People have lived in Castro Laboreiro, where northern Portugal borders Spain, long enough to have built megaliths in the mountainous countryside and a pre-Romanesque church, from 1,100 years ago, in the village itself. But the old rural population has dwindled away, leaving behind mostly elders yearning for their vanishing culture.
Roughly half the area once grazed by sheep, goats, and cattle is now unused and reverting to nature, meaning that wolves, bears, wild boars, and other species have rebounded in their old habit. Iberian ibex and griffon vultures thrive where they were extinct, or nearly so, as recently as the 1990s. So what feels like loss to some village residents, looks to others like a great recovery.
Places like Castro Laboreiro are of course everywhere. Abandonment of rural lands has become one of the most dramatic planet-wide changes of our time, affecting millions of square miles of land. Partly it’s a product of rural flight, and the economic, social, and educational appeal of cities. Partly it’s about larger forces like climate change and globalization of the food supply chain. But the result, according to a new study in Nature Ecology and Evolution, is that the global footprint of agriculture has “started decreasing in size during the past two decades, with more land now being abandoned from agriculture than converted to it, especially in Western Europe and North America.” (This change doesn’t appear to have affected global food supply, at least not yet, because the land lost was marginal to start with, and farming elsewhere has become more productive.)

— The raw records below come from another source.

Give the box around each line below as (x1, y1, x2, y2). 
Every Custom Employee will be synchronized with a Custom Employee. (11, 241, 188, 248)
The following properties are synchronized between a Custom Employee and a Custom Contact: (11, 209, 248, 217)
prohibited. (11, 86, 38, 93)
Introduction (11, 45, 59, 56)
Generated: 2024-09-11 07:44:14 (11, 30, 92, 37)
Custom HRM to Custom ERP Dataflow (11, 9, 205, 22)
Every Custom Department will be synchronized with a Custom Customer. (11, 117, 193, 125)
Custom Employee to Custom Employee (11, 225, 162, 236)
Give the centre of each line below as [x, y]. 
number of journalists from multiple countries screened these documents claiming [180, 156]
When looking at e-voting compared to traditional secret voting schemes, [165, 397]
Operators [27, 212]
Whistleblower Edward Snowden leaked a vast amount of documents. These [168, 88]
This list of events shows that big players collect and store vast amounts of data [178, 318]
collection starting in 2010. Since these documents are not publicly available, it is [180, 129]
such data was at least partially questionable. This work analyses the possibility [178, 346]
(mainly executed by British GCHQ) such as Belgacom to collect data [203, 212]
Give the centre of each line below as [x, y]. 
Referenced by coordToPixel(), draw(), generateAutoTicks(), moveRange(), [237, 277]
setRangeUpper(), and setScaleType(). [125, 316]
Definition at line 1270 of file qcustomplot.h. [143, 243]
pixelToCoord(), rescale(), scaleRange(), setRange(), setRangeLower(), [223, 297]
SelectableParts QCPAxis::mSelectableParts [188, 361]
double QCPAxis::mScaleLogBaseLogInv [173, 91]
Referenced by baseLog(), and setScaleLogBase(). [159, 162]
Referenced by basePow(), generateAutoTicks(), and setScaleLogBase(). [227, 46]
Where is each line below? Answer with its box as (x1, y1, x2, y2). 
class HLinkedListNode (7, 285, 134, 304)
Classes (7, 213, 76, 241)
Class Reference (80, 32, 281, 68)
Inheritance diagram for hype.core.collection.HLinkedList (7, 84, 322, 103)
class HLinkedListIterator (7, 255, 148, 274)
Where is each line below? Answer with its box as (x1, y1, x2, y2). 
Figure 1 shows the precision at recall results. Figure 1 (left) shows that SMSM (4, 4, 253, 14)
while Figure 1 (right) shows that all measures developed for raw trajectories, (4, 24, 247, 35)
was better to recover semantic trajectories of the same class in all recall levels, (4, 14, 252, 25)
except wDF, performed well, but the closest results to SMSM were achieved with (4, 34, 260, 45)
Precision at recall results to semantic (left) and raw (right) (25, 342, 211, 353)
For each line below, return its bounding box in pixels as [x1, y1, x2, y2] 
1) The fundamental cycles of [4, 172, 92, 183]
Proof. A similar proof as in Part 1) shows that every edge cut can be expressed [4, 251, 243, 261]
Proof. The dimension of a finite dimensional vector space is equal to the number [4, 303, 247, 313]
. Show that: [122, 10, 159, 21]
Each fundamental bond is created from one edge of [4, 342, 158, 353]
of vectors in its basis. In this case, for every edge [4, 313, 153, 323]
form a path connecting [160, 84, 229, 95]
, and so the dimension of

The study, by researchers from the University of Minnesota, found that abandoned lands can take decades or even centuries to recover their original biodiversity and productivity. But it termed land abandonment “an unprecedented opportunity for ecological restoration efforts to help to mitigate a sixth mass extinction and its consequences for human wellbeing.” Indeed, by some accounts, a more aggressive—and evidence-based — approach to restoring abandoned lands could bring about major progress in both the climate and extinction emergencies.